Exercise
The task calls for each line of the records below in which the word "distincts" appears.

╭─ Input data

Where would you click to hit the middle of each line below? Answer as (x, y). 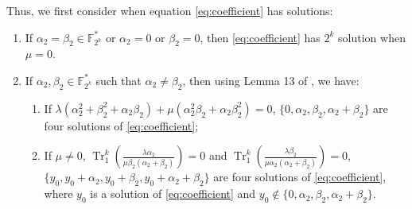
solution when (372, 37)
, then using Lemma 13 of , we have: (271, 80)
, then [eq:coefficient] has (260, 37)
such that (119, 80)
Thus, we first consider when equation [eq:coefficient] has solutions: (170, 10)
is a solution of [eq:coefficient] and (173, 194)
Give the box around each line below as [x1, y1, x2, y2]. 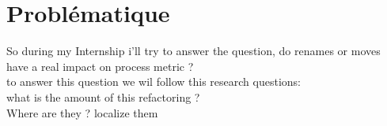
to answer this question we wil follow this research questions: [6, 73, 302, 90]
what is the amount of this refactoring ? [6, 88, 200, 105]
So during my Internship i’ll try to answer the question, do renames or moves [6, 43, 381, 59]
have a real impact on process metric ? [6, 57, 194, 74]
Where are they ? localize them [6, 104, 158, 120]
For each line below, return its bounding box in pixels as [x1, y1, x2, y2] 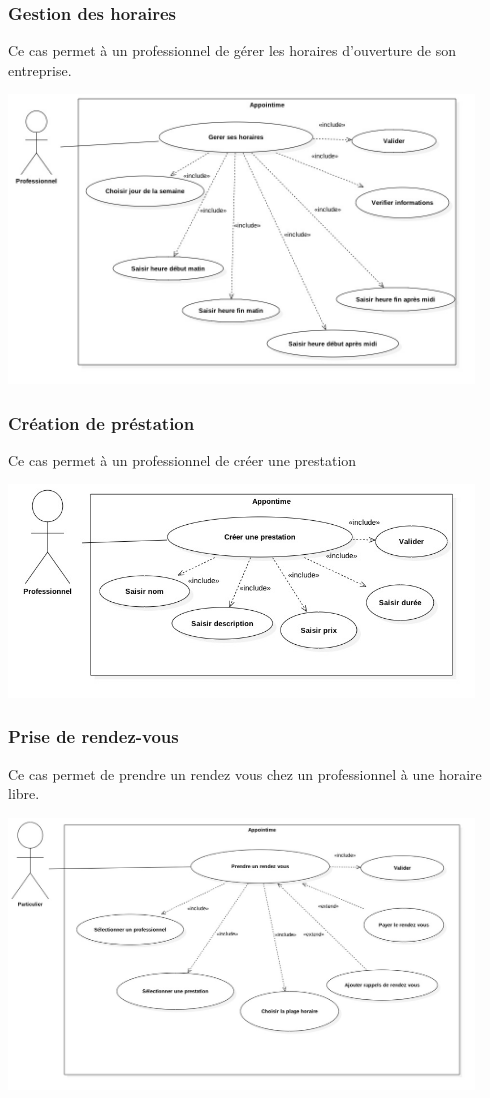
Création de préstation [8, 410, 195, 435]
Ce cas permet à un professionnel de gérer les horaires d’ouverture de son [8, 40, 456, 61]
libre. [8, 783, 40, 804]
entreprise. [8, 59, 72, 80]
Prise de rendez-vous [8, 724, 179, 749]
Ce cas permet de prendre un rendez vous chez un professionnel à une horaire [8, 763, 482, 784]
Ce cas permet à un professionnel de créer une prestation [8, 449, 357, 470]
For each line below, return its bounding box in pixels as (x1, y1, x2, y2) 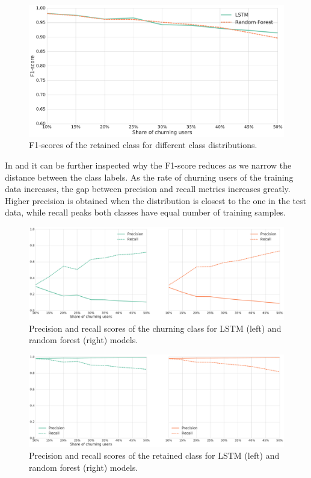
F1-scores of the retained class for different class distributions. (29, 138, 257, 151)
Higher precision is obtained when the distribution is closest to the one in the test (5, 194, 307, 206)
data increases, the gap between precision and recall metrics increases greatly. (5, 182, 291, 195)
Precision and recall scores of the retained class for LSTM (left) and (29, 449, 280, 462)
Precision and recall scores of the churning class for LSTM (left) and (29, 321, 282, 334)
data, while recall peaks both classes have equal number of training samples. (5, 206, 286, 219)
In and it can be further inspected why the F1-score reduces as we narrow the (5, 159, 292, 172)
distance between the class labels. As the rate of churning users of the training (5, 170, 294, 183)
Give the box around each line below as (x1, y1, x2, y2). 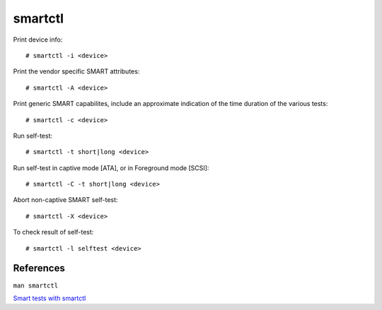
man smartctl (13, 281, 59, 290)
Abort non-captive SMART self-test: (13, 196, 118, 204)
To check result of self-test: (13, 228, 94, 237)
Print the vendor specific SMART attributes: (13, 67, 140, 76)
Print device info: (13, 35, 63, 44)
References (13, 262, 65, 275)
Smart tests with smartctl (13, 294, 86, 302)
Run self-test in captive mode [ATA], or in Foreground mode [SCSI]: (13, 163, 209, 172)
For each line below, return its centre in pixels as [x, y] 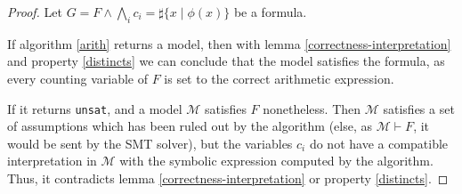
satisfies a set [419, 108]
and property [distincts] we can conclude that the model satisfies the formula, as [226, 61]
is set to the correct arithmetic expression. [279, 78]
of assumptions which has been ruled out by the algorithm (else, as [190, 126]
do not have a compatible [379, 143]
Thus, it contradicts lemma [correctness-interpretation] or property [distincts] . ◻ [228, 178]
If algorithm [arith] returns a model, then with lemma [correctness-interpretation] [229, 43]
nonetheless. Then [312, 108]
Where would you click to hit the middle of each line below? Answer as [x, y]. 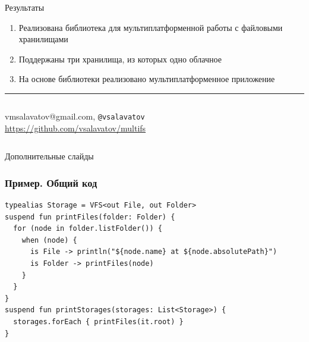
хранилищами [43, 39]
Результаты [25, 7]
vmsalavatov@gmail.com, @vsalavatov [75, 116]
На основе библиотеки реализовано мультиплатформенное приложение [147, 79]
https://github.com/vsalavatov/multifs [75, 128]
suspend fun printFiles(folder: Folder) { [90, 217]
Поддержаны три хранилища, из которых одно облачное [120, 59]
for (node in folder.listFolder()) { [88, 229]
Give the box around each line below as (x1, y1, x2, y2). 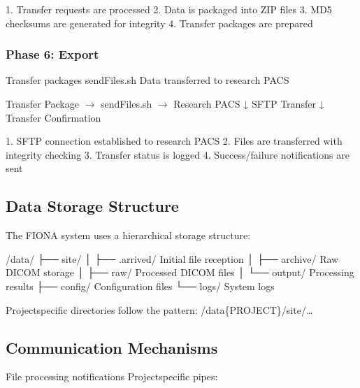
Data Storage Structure (6, 195, 179, 217)
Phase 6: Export (6, 45, 99, 63)
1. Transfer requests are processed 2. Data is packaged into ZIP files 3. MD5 (6, 2, 332, 16)
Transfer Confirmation (6, 110, 101, 124)
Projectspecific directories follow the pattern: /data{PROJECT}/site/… (6, 302, 313, 317)
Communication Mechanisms (6, 336, 218, 358)
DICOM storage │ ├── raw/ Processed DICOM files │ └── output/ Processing (6, 265, 354, 280)
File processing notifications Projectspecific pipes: (6, 369, 218, 384)
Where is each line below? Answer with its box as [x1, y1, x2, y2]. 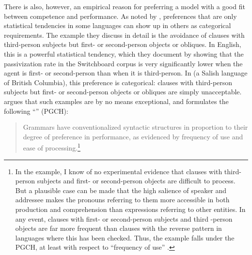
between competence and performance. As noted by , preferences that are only [4, 11, 237, 21]
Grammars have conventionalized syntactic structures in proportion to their [23, 122, 248, 132]
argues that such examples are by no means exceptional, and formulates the [4, 96, 229, 106]
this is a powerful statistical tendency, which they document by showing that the [4, 48, 244, 59]
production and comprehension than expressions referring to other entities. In [15, 204, 246, 214]
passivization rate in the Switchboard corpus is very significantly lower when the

╰─

Task output
and property [distincts] we can conclude that the model satisfies the formula, as [226, 61]
Thus, it contradicts lemma [correctness-interpretation] or property [distincts] . ◻ [228, 178]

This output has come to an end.